Hong Kong’s Crowdfunding Regulations Could Have Global Ramifications

Regulating crowdfunding in Hong Kong is all about political vetting – extended around the world.

Hong Kong’s Crowdfunding Regulations Could Have Global Ramifications
Credit: Depositphotos

The Financial Services and the Treasury Bureau of the Hong Kong government initiated a three-month consultation on the regulation of crowdfunding activities in mid-December and proposed to establish a dedicated Crowdfunding Affairs Office to oversee these activities. This could have far-reaching effects on future of the territory as a financial hub and innovation center.

Over the last decade, aided by the internet, social media, and other technology platforms, the concept of crowdfunding has empowered millions to raise capital for their concepts, projects, or products, typically at the early stage of development, all while overcoming obstacles erected by financial intermediaries, such as banks, and other forms of bureaucracy. It also enabled and facilitated individuals to support innovative product development, niche cultural activities, as well as popular (or not so popular) social causes.

The borderless nature of the internet and the activities carried out on it indeed present new challenges to regulations previously designed for more traditional forms of solicitations for donations, investments, loans, or product sales. But that does not mean that crowdfunding activities are unregulated. Indeed, the consultation paper pointed out various existing laws and regulations in Hong Kong, such as the Securities and Futures Ordinance and the Money Lenders Ordinance, that would provide jurisdiction over such activities, particularly crowdfunding for equity, debt, or peer-to-peer lending.

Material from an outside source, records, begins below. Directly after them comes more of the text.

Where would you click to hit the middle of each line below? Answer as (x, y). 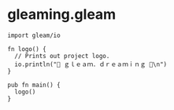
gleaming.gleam (62, 15)
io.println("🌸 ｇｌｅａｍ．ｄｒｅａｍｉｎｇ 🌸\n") (91, 64)
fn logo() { (27, 49)
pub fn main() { (34, 85)
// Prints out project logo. (62, 56)
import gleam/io (34, 35)

The paper even states that, in general, anyone engaging in any online or offline fundraising to “engage in unlawful acts (such as money laundering, fraud, theft, acts and activities endangering national security, or inciting, aiding, abetting or providing pecuniary or other financial assistance or property for other persons to commit offenses that endanger national security)” is already subject to prosecution under criminal laws in Hong Kong. So why is there such an urgent need for erecting further safeguards?

That obviously has to do with the flurry of crowdfunding initiatives in Hong Kong during the 2019 protests, with the most notable case being the 612 Humanitarian Relief Fund. The fund was originally set up to provide financial support for those injured or arrested during the unrest. Cardinal Joseph Zen and ex-lawmakers Margaret Ng and Cyd Ho were among the high-profile fund trustees who were later arrested, prosecuted, and recently convicted. Indeed, the consultation makes reference to individuals who claimed “they would use the funds raised to help people in need, but they turned out to be using the funds for purposes which were unlawful and jeopardized public interests, public safety, as well as national security.”

Political Vetting, Extended Globally 

The proposed Crowdfunding Affairs Office (CAO) will require prior applications for any crowdfunding activity that “raises funds from individuals or entities of Hong Kong, or individuals or entities located in Hong Kong.” That condition is further explained in the paper to include not only those located or registered in Hong Kong: “the location of publicizing such activities can be any places, including Hong Kong and other places, and with declared purposes that are related to Hong Kong or not.” In other words, the regulation applies to anyone, anywhere, for anything, as solely determined by the CAO. The government also proposes to further specify the police’s power to request financial information; enter, search, and detain properties including financial assets; and cut off or halt electronic messages.

While the paper acknowledges that “crowdfunding activities are already subject to the regulation of various authorities and existing legislation,” and so, duplication of efforts should be avoided, that may be exactly what the CAO ends up being. The new office is not about enforcing new legislation, but only serves to ensure that there is a centralized mechanism to vet against certain undesirable political activities that are practically non-existent since the imposition of the National Security Law in July 2020. Indeed, the paper made repeated mentions of “public interests, public safety, and national security” as the justification for the proposed regulations.

On the other hand, ironically, it actually states clearly that the CAO’s decision to approve any activity or not has nothing to do with its outcome or success, and contributors to even an approved fundraising activity must themselves “carefully examine the credibility and success rate of the activity to be supported to avoid unnecessary losses” — a disclaimer by the government that what the CAO does is not about donor or investor rights protection. It’s just political vetting, extended globally.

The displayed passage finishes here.